Negative Pressure Wound Therapy (NPWT) is an auxiliary treatment for wound healing. It is suitable for many acute and chronic wounds, including orthopedics, soft tissues, skin grafts, pressure sores, lower extremity venous ulcers, diabetic foot, surgery infection, postoperative wounds, etc. The NPWT is placed in a cleaned wound with a foam corresponding to a shape of the wound, and the foam is in full contact with the wound surface. Since there are many holes in the foam, a vacuum pump can be used to apply a negative pressure to the wound filled with the foam. The pressure causes pus and infectious substances in the wound to be discharged through the holes in the foam, and also attracts the tissue fluid into the foam to maintain the moist therapy environment of the wound, so as to promote blood microcirculation around the wound and the growth of the new tissue. Thus, the effect of accelerating wound healing is achieved.

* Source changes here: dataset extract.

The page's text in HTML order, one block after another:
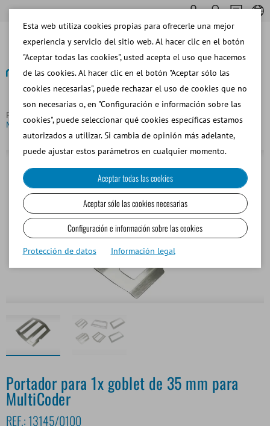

However, the foam in NPWT, especially those using hydrophobic polyurethane foam, has high adhesion to the wound, and the new tissue easily grows into the holes in the foam, and the foam must be replaced about every two to three days. If the infection of the wound is serious, the frequency of replacing the foam may be more according to the physician's diagnosis. Every time the foam is changed, due to the adhesion of the wound and the growth of the new tissue, patients often suffer severe pain, and there is also a secondary injury to the wound, which is a serious problem in clinical application.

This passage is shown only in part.